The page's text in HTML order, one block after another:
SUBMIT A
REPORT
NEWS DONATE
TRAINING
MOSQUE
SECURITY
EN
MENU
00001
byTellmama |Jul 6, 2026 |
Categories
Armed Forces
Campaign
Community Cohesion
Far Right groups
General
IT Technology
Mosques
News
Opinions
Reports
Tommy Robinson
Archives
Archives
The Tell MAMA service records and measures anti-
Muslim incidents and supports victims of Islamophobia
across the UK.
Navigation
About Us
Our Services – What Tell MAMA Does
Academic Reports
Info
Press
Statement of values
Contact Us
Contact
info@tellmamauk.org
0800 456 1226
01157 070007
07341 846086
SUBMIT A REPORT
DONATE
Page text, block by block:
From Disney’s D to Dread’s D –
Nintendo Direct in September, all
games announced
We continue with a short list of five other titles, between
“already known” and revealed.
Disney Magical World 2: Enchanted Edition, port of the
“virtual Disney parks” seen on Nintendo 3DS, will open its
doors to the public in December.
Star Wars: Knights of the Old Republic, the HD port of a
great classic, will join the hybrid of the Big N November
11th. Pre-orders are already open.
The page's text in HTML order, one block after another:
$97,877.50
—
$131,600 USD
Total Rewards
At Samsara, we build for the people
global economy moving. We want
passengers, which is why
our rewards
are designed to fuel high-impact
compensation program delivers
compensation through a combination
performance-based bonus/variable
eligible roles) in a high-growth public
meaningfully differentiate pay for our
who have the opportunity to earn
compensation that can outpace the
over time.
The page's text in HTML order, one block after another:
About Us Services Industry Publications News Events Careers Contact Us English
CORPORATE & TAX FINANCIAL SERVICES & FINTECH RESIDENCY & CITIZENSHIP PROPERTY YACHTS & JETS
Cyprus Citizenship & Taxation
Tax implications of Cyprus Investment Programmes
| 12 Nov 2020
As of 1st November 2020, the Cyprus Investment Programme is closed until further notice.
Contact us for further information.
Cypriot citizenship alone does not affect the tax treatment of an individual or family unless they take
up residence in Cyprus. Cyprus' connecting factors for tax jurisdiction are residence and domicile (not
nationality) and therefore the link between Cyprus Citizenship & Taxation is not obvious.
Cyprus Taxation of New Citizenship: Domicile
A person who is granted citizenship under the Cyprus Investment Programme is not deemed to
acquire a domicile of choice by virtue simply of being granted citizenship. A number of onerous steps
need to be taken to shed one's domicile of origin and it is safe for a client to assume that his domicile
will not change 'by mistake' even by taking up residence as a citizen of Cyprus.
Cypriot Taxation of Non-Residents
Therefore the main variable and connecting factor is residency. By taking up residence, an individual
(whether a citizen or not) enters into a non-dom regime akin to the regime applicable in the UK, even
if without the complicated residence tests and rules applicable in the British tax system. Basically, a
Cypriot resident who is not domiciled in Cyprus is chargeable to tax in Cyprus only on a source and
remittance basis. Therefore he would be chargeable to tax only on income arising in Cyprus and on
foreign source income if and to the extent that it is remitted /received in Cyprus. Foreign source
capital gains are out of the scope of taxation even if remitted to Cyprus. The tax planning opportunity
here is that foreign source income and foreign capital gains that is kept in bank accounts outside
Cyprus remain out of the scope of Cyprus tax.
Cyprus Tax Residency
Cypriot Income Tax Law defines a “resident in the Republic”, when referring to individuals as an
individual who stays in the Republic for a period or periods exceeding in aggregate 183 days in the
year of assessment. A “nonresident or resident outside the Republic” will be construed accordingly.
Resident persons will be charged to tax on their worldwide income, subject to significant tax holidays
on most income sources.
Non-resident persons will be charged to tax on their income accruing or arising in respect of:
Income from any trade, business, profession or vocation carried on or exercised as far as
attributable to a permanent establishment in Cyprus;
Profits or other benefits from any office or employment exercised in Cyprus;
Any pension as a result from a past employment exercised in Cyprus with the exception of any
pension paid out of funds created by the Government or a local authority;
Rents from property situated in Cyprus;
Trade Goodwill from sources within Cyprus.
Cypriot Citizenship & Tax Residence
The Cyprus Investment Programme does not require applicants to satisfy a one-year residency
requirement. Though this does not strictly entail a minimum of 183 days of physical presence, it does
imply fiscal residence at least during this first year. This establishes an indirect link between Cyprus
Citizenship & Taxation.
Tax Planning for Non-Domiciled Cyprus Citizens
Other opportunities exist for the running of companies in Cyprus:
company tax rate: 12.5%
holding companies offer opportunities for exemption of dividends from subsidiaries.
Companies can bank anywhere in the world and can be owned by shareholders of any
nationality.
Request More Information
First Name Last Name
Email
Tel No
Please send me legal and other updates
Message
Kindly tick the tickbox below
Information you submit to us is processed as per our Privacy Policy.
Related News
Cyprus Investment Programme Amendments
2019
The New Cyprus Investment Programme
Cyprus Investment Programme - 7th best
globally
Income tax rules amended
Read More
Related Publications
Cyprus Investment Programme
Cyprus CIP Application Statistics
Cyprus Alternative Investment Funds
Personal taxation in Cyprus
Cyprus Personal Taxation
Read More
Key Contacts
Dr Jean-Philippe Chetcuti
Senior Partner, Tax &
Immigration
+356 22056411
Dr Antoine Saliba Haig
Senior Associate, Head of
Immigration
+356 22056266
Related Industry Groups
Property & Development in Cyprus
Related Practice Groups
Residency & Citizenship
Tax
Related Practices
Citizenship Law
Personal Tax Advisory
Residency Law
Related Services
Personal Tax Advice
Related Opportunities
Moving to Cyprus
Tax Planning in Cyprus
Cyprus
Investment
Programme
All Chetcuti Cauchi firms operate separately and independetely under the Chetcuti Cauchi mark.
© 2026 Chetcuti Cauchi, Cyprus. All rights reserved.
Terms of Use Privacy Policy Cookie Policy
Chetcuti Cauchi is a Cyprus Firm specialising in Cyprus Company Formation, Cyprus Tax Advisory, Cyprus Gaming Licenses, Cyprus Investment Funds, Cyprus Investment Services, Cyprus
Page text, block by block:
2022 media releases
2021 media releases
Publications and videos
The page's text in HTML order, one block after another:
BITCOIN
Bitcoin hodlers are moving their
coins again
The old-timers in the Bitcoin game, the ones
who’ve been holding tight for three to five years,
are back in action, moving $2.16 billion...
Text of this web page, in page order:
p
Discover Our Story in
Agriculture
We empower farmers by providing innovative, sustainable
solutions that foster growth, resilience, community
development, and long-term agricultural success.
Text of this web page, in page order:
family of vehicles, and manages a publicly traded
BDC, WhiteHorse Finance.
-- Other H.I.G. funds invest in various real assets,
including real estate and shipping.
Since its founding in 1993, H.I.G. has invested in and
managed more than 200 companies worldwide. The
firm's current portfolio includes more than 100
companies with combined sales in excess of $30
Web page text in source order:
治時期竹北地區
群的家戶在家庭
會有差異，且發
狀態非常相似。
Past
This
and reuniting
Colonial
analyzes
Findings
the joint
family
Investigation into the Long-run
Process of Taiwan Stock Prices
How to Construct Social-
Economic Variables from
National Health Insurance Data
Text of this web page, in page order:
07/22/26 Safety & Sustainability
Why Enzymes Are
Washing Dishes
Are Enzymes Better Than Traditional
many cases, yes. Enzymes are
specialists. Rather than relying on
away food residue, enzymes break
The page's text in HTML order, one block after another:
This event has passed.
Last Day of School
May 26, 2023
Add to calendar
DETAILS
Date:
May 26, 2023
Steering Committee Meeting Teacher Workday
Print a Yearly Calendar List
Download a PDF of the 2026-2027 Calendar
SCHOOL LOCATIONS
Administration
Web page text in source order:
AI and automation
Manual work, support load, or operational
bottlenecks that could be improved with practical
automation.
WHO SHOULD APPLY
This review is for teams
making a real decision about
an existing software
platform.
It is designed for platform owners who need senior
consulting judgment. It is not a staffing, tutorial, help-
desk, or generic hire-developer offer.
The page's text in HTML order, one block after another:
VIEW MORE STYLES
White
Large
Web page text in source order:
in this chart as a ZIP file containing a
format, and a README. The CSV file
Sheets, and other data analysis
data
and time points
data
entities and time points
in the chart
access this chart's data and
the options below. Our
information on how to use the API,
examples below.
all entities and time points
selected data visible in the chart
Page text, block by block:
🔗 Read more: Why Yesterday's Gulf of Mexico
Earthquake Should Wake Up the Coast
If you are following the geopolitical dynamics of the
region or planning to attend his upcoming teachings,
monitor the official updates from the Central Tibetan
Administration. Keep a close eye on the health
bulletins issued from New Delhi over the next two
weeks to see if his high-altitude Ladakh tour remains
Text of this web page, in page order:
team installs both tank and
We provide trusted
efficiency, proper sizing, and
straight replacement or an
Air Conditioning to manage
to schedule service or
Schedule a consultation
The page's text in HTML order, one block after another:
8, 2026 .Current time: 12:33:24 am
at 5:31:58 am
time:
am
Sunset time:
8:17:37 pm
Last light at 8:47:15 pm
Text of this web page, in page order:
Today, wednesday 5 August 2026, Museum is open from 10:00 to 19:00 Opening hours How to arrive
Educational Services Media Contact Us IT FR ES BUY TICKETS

· · · · · · ·

**ASSIGNED TASK**
Please copy the lines in the records above between the one holding "Disney Magical World" and the one holding "Cyprus Taxation of New Citizenship: Domicile", inclusive, exactly and with no other line.

**OUTPUT**
Disney Magical World 2: Enchanted Edition, port of the
“virtual Disney parks” seen on Nintendo 3DS, will open its
doors to the public in December.
Star Wars: Knights of the Old Republic, the HD port of a
great classic, will join the hybrid of the Big N November
11th. Pre-orders are already open.
The page's text in HTML order, one block after another:
$97,877.50
—
$131,600 USD
Total Rewards
At Samsara, we build for the people
global economy moving. We want
passengers, which is why
our rewards
are designed to fuel high-impact
compensation program delivers
compensation through a combination
performance-based bonus/variable
eligible roles) in a high-growth public
meaningfully differentiate pay for our
who have the opportunity to earn
compensation that can outpace the
over time.
The page's text in HTML order, one block after another:
About Us Services Industry Publications News Events Careers Contact Us English
CORPORATE & TAX FINANCIAL SERVICES & FINTECH RESIDENCY & CITIZENSHIP PROPERTY YACHTS & JETS
Cyprus Citizenship & Taxation
Tax implications of Cyprus Investment Programmes
| 12 Nov 2020
As of 1st November 2020, the Cyprus Investment Programme is closed until further notice.
Contact us for further information.
Cypriot citizenship alone does not affect the tax treatment of an individual or family unless they take
up residence in Cyprus. Cyprus' connecting factors for tax jurisdiction are residence and domicile (not
nationality) and therefore the link between Cyprus Citizenship & Taxation is not obvious.
Cyprus Taxation of New Citizenship: Domicile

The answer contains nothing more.